┌────────
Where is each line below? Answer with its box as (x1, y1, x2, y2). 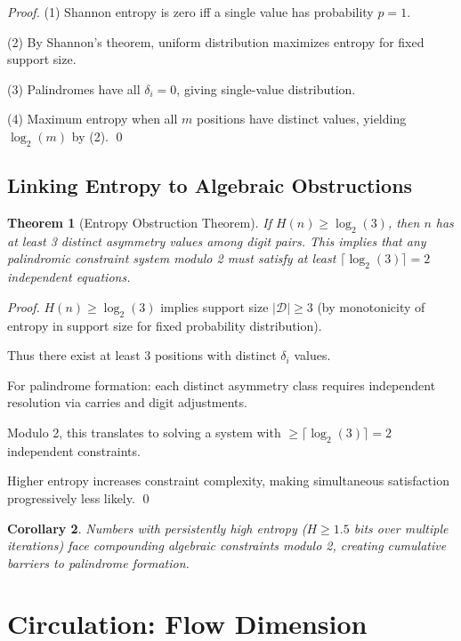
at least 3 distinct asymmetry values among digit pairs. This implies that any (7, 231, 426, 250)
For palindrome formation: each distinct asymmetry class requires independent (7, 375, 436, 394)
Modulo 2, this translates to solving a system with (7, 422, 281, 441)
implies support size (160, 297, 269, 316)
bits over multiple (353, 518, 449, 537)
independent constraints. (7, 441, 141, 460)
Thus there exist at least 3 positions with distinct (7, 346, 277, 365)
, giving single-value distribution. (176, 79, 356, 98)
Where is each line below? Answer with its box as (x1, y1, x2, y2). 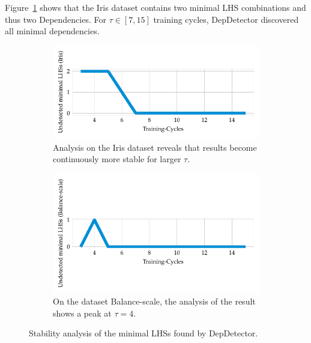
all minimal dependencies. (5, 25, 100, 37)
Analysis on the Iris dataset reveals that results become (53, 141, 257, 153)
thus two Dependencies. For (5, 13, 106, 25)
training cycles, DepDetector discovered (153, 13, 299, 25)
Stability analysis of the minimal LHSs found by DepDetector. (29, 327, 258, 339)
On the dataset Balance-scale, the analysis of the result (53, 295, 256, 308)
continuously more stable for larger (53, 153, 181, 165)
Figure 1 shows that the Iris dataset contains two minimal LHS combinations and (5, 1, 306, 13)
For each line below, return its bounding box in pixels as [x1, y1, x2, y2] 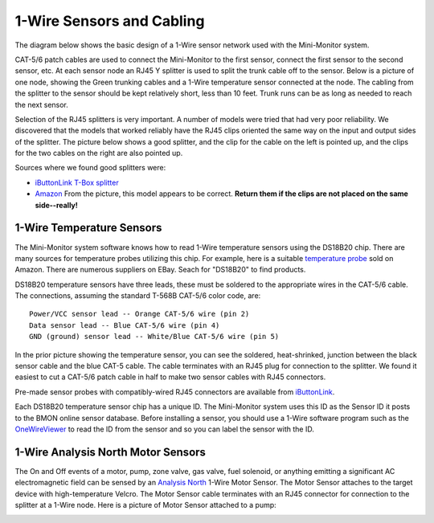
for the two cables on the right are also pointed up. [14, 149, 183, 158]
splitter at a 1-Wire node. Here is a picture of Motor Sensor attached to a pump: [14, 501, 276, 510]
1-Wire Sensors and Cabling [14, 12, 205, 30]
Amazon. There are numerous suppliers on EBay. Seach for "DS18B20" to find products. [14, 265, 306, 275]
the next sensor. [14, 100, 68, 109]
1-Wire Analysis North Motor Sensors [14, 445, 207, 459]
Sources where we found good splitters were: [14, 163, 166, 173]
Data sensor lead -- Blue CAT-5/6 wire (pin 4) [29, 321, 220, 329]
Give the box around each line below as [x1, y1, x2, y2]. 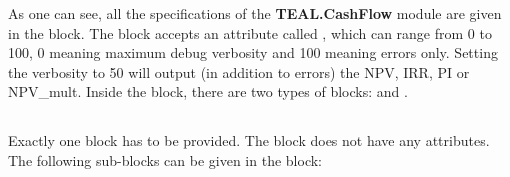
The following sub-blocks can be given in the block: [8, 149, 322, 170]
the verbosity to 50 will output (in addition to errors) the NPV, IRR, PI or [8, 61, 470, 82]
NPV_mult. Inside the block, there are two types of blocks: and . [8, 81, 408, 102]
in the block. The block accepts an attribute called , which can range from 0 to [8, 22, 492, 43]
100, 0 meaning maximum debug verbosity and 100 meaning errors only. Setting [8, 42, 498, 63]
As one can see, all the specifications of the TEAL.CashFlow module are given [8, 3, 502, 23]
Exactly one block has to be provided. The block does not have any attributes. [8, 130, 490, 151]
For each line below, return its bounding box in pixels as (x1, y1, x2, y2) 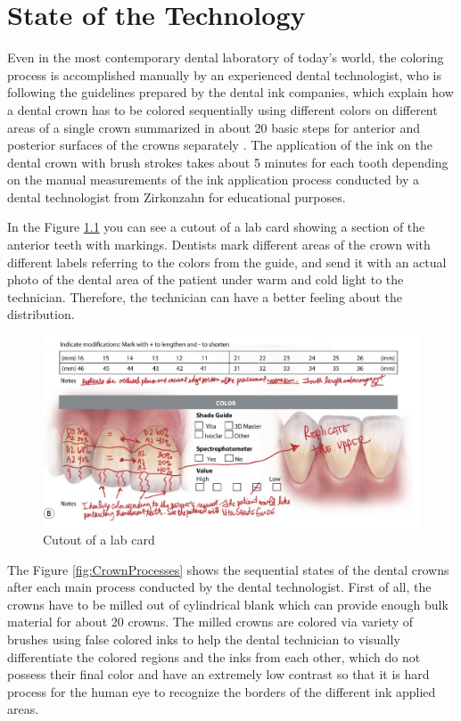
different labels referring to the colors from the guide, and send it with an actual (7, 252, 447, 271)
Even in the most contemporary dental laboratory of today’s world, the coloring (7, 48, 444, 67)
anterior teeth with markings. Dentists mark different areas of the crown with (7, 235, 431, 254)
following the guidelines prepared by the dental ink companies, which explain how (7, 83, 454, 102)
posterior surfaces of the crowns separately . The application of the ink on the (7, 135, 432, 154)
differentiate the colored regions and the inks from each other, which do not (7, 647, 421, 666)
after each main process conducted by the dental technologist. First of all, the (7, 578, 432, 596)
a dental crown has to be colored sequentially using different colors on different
└────────
* [What the task requires]
The expected output is every entry above, character for character, with no pictures.

* [Solved exercise]
Where is each line below? Answer with its box as (x1, y1, x2, y2). 
at least 3 distinct asymmetry values among digit pairs. This implies that any (7, 231, 426, 250)
For palindrome formation: each distinct asymmetry class requires independent (7, 375, 436, 394)
Modulo 2, this translates to solving a system with (7, 422, 281, 441)
implies support size (160, 297, 269, 316)
bits over multiple (353, 518, 449, 537)
independent constraints. (7, 441, 141, 460)
Thus there exist at least 3 positions with distinct (7, 346, 277, 365)
, giving single-value distribution. (176, 79, 356, 98)
Where is each line below? Answer with its box as (x1, y1, x2, y2). 
all minimal dependencies. (5, 25, 100, 37)
Analysis on the Iris dataset reveals that results become (53, 141, 257, 153)
thus two Dependencies. For (5, 13, 106, 25)
training cycles, DepDetector discovered (153, 13, 299, 25)
Stability analysis of the minimal LHSs found by DepDetector. (29, 327, 258, 339)
On the dataset Balance-scale, the analysis of the result (53, 295, 256, 308)
continuously more stable for larger (53, 153, 181, 165)
Figure 1 shows that the Iris dataset contains two minimal LHS combinations and (5, 1, 306, 13)
For each line below, return its bounding box in pixels as [x1, y1, x2, y2] 
for the two cables on the right are also pointed up. [14, 149, 183, 158]
splitter at a 1-Wire node. Here is a picture of Motor Sensor attached to a pump: [14, 501, 276, 510]
1-Wire Sensors and Cabling [14, 12, 205, 30]
Amazon. There are numerous suppliers on EBay. Seach for "DS18B20" to find products. [14, 265, 306, 275]
the next sensor. [14, 100, 68, 109]
1-Wire Analysis North Motor Sensors [14, 445, 207, 459]
Sources where we found good splitters were: [14, 163, 166, 173]
Data sensor lead -- Blue CAT-5/6 wire (pin 4) [29, 321, 220, 329]
Give the box around each line below as [x1, y1, x2, y2]. 
The following sub-blocks can be given in the block: [8, 149, 322, 170]
the verbosity to 50 will output (in addition to errors) the NPV, IRR, PI or [8, 61, 470, 82]
NPV_mult. Inside the block, there are two types of blocks: and . [8, 81, 408, 102]
in the block. The block accepts an attribute called , which can range from 0 to [8, 22, 492, 43]
100, 0 meaning maximum debug verbosity and 100 meaning errors only. Setting [8, 42, 498, 63]
As one can see, all the specifications of the TEAL.CashFlow module are given [8, 3, 502, 23]
Exactly one block has to be provided. The block does not have any attributes. [8, 130, 490, 151]
For each line below, return its bounding box in pixels as (x1, y1, x2, y2) 
different labels referring to the colors from the guide, and send it with an actual (7, 252, 447, 271)
Even in the most contemporary dental laboratory of today’s world, the coloring (7, 48, 444, 67)
anterior teeth with markings. Dentists mark different areas of the crown with (7, 235, 431, 254)
following the guidelines prepared by the dental ink companies, which explain how (7, 83, 454, 102)
posterior surfaces of the crowns separately . The application of the ink on the (7, 135, 432, 154)
differentiate the colored regions and the inks from each other, which do not (7, 647, 421, 666)
after each main process conducted by the dental technologist. First of all, the (7, 578, 432, 596)
a dental crown has to be colored sequentially using different colors on different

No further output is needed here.